**Assignment**
Print the data that follows exactly as it stands, from its first line through the line containing "files ( .cmo", and stop there.

[Data items]

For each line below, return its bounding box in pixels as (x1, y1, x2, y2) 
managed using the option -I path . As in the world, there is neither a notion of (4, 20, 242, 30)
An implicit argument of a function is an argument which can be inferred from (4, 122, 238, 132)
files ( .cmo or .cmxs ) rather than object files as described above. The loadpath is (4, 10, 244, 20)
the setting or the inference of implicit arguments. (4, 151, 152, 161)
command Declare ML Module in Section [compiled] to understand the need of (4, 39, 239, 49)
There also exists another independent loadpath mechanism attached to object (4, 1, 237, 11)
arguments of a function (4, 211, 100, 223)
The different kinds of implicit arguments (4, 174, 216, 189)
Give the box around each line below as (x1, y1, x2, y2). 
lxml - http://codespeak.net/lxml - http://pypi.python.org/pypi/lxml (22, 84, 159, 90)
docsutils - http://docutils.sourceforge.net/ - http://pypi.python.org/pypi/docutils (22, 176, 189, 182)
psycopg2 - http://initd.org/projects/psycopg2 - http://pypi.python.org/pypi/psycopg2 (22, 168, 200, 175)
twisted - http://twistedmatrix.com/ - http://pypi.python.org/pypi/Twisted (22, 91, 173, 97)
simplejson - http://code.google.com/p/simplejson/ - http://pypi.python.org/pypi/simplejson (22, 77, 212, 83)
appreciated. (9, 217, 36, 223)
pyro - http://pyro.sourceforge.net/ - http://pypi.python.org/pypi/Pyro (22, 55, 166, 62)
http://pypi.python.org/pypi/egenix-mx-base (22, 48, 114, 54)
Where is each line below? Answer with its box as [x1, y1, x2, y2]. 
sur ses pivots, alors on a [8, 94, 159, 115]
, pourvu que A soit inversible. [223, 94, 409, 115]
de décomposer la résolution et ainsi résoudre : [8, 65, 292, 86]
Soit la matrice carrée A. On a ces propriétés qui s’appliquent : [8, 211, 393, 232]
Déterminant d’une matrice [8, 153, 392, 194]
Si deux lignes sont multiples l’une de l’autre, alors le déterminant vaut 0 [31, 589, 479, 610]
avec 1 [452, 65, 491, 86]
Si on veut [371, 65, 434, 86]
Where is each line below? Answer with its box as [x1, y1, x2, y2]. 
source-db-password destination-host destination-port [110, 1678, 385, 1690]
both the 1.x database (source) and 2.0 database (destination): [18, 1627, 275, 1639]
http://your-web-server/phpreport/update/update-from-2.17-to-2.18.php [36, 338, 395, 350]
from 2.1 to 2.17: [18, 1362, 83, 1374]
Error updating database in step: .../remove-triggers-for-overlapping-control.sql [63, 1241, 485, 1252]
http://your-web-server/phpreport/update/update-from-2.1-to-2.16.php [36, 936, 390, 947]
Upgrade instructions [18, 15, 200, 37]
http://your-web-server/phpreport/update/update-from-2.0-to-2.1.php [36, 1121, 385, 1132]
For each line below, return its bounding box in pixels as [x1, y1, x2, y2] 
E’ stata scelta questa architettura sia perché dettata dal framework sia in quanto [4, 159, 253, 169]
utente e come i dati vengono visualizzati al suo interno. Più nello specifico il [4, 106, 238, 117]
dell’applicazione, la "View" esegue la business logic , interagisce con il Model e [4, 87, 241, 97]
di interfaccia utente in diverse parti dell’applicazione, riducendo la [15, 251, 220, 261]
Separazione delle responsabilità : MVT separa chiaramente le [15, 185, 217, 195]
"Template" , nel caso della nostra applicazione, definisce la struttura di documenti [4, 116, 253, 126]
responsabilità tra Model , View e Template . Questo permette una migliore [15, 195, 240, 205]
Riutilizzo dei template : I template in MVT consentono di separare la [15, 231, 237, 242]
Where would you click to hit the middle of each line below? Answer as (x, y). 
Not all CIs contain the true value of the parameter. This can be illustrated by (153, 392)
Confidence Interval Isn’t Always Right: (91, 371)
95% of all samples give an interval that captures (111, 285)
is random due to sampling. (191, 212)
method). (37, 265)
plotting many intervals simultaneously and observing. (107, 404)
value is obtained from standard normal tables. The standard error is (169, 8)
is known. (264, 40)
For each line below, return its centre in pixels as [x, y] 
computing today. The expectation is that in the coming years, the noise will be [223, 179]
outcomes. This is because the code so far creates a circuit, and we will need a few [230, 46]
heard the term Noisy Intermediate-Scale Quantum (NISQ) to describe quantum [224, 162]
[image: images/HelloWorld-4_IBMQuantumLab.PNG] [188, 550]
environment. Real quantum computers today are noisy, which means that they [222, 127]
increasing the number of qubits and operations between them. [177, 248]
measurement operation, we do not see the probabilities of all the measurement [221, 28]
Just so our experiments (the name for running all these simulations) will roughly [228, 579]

**Task output**
For each line below, return its bounding box in pixels as (x1, y1, x2, y2) 
managed using the option -I path . As in the world, there is neither a notion of (4, 20, 242, 30)
An implicit argument of a function is an argument which can be inferred from (4, 122, 238, 132)
files ( .cmo or .cmxs ) rather than object files as described above. The loadpath is (4, 10, 244, 20)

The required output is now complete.